Rules for the formation of adequate self-esteem

We all know what great importance is the formation of self-esteem in children at an early age. Such self-esteem should be able to form a child in the preschool period and only then it will be adequate. After all, only adequate self-esteem can play a significant role in the formation of the child's personality. Children do not come into the world with a certain attitude to themselves. That's why the qualities of the formation of the personality parents put their self-esteem to the child together with his upbringing. That's why parents are very important to know the basic rules for the formation of adequate self-esteem and certainly follow them.

We offer you 7 rules for the formation of an adequate self-esteem in a child that will help over time your child to clearly understand who he is and what place he takes in the world around him. Remember that children come to normal self-esteem with the help of awareness and a feeling that they are valued and disinterestedly loved by the closest people - parents. That's why parents, in the first place, need to create an atmosphere of love and mutual understanding for their child. Only after that the child, when he grows up, can not be afraid to express his thoughts, make responsible decisions and without any difficulties to cope with life's difficulties. So, before you seven steps to the formation of a positive, objective, healthy self-esteem.

Love for the child

Of course, all parents love their children and are not afraid to say it out loud. But, no matter how strange it may sound, it is from good intentions that many parents make mistakes. Of course, there are no absolutely ideal parents in the world who would comply with all the rules of upbringing and always make the right decisions in its process. But the mother and father should equally treat their child with respect and understanding. It is not necessary to save on the time spent with the child. Do not forget to walk with the baby, play, play sports, do homework, help to develop imagination and so on. It is worth remembering that any joint activity should radiate positive and joy for both you and your child. Sincere communication with the baby will give him a full opportunity to feel what you see in his childlike image of a little man with whom you want to spend time and make friends. After all, the child's immature thinking is always based on the perception of the surrounding world as a way of satisfying one's desires and needs. The child always concentrates on what he sees, and does not think through logical reasoning.

At the stage of the child's personality formation, one does not need to compare it with other children. It's clear that when you talk about how a neighbor child beautifully holds his back, you want your child to be the best, but when he grows up, he will become an insecure person, with a low self-esteem. So you will not achieve an adequate self-assessment at all. Suggestion is from the very childhood, and the formation of adequate self-esteem. Remember this!

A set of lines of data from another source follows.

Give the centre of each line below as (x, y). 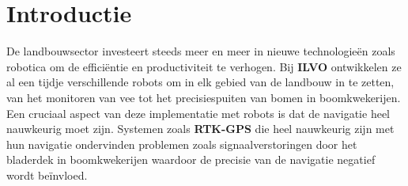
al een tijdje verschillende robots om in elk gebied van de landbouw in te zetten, (200, 82)
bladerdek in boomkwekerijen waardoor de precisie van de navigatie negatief (191, 159)
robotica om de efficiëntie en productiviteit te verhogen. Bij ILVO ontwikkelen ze (204, 66)
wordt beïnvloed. (47, 175)
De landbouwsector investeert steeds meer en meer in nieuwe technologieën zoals (201, 51)
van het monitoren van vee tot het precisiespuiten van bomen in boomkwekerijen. (204, 97)
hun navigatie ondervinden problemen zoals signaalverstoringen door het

Develop a sense of competence in the baby

When you form an adequate and correct form of expression of your "I" and self-confidence, it will be nice if you reveal a sense of competence in the child. This will help him to realize himself in all spheres of life. Do so that the kid could do a lot with his own hands, solve problems and rely only on his strength, and this all brought him pride in the achievements made by himself. Look for the sphere of activity where your child can manifest himself from the very best side. For example, developing a good singing or drawing skill will help raise his self-esteem and confidence in his abilities and abilities. Remember that one success breeds the pursuit of the next!

Encourage as many children and less punish him

It is important that the child is praised not only by his parents, but also by strangers. Create for the child such conditions that his efforts could be appreciated by others. This all will play a significant role in raising his self-esteem. By the way, it is not superfluous to say that some of the children do not like it when they praise someone, not him. If you notice this, try to develop in your child a sense of benevolence.

To praise a child should also be right, find that "golden middle", for which your child should receive praise.

And yet, often parents because of the whims or disobedience of the child apply severe punishment to him: reproach, express their discontent and even threaten them in a rigid form. This negatively affects the upbringing of the child, reducing his attachment to the parents, and causes feelings of anger and hatred with age. Empty threats also do not bring good, if the parents have promised to punish - let it do so. But remember, everything can be achieved with the right tone of conversation, and not screaming and scolding!

Do not need the impossible from the child

Always worth keeping the balance. On the one hand, it is necessary for the child to gain experience, and on the other, not to overload it. Experts advise to define a self-estimation of the kid by means of the special formula. This formula includes two ways of raising self-esteem. In the first case, self-esteem can be improved with the help of effective achievements in a variety of activities, and in the second case, with a decrease in the level of claims. Remember that the child's claims must meet its permissible potentials and abilities. Only in this way will he achieve success, and his self-esteem will become adequate.

Encourage your child to be a good person

All parents want to see their children happy, and that they are good. But for this it is necessary to teach the child to do good deeds and get pleasure from it, which will raise his self-esteem. Let the child have constant practical advice that will educate him in responsibility, independence, kindness and competence. All this will help him acquire a high self-esteem and self-esteem. By the way, it is best to do this with the help of kind and instructive books.

Criticize as little as possible a child

The basic rules for the formation of healthy self-esteem are that one should not notice all the failures and failures of the child and hang on him "shortcuts". If he overturned the glass, do not call it "clumsy." Such words can, due to frequent use, kill a child's self-esteem, reduce his self-esteem, making him believe that he is. Discard the "sharp" lines. Remember that with praise and support, he will get a lot and he will grow up with adequate self-esteem!